Pemetrexed is given by intravenous (IV) infusion. Pemetrexed is 81% bound to plasma proteins. The peripheral volume of distribution of pemetrexed is significantly affected by the serum albumin concentration. Higher albumin concentrations yield smaller volume of distribution in the peripheral compartment. In a group of patients with different types of cancer, the central volume of distribution ranged from 5 L to 19.8 L and the peripheral volume ranged from 2.7 L to 11.7 L. The steady-state volume of distribution is 16.1 L. Most of pemetrexed is eliminated in the urine as unchanged drug, with 70% to 90% recovered in the first 24 hours. The systemic clearance is 91.8 mL/min and the elimination half-life is 3.5 hours in patients with normal renal function (CrCl greater than 90 mL/min).
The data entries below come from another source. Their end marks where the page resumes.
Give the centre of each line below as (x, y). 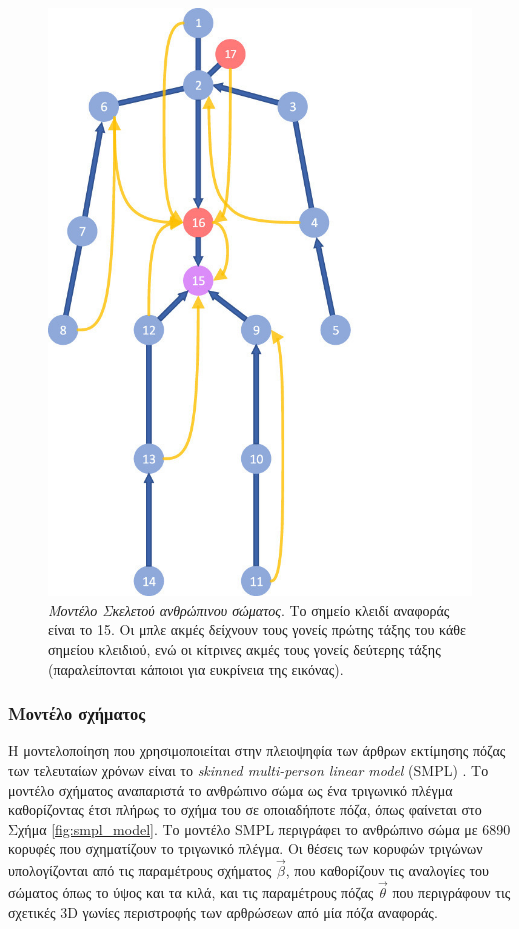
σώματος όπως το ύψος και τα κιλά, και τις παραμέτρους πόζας (191, 891)
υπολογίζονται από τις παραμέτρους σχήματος (140, 870)
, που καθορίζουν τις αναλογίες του (387, 870)
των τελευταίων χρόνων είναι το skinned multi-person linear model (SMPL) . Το (248, 769)
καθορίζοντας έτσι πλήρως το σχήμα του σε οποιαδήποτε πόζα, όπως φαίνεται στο (245, 809)
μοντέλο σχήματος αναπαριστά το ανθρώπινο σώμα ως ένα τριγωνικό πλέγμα (230, 789)
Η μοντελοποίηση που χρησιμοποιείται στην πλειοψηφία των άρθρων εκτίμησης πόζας (257, 750)
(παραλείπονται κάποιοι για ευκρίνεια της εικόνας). (196, 668)

Affected cytochrome P450 isoenzymes and drug transporters: OAT3
Pemetrexed is not metabolized to an appreciable extent. In vitro, pemetrexed is a substrate of organic anion transporter 3 (OAT3) and 4 (OAT4). Other in vitro studies with human liver microsomes predict that pemetrexed does not significantly inhibit CYP3A, CYP2D6, CYP2C9, or CYP1A2.
-Route-Specific Pharmacokinetics
Intravenous Route
Systemic exposure and maximum serum concentration increase proportionally with dose over a range of 0.2 mg/m2 to 838 mg/m2; the pharmacokinetics of pemetrexed did not change over multiple treatment cycles.
-Special Populations
Hepatic Impairment
There was no effect of elevated ALT, AST, or total bilirubin on the pharmacokinetics of pemetrexed; however, specific studies in patients with hepatic impairment have not been conducted.
Renal Impairment
Plasma clearance of pemetrexed decreases as renal function decreases, resulting in increased pemetrexed exposure. As compared with patients that had a creatinine clearance (CrCl) of 100 mL/min, the systemic exposure of pemetrexed increased by 13%, 54%, and 65% for patients with a CrCl of 80 mL/minute, 50 mL/minute, and 45 mL/minute, respectively, in a pharmacokinetic analysis. Pemetrexed is not recommended in patients with a creatinine clearance less than 45 mL/min. The ability of pemetrexed to be dialyzed is unknown.
Pediatrics
Single-dose pharmacokinetics of pemetrexed in patients aged 4 to 18 years (n = 22) were similar to those observed in adults in 2 clinical studies.
Geriatric
Age (26 to 80 years) does not have a clinically meaningful effect on the systemic exposure of pemetrexed, based on population pharmacokinetic analyses.
Gender Differences
Gender does not have a clinically meaningful effect on the systemic exposure of pemetrexed, based on population pharmacokinetic analyses.
Ethnic Differences
The pharmacokinetic parameters of pemetrexed are similar in Caucasian patients and Black or African American patients. Insufficient data are available for other ethnic groups.
Other
Third Space Fluid
Pemetrexed plasma concentrations in patients with various solid tumors with stable, mild-to-moderate third space fluid were comparable to those observed in patients without third space fluid collections. The effect of severe third space fluid on pemetrexed pharmacokinetics is unknown.
Pharmacodynamics
Pemetrexed showed synergistic inhibitory effects when combined with cisplatin on the in vitro growth of mesothelioma cell lines (MSTO-211H, NCI-H2052).
Based on population pharmacodynamic analyses, the depth of the ANC nadir correlates with the systemic exposure to pemetrexed and supplementation with folic acid and vitamin B12. There is no cumulative effect of pemetrexed exposure on ANC nadir over multiple treatment cycles.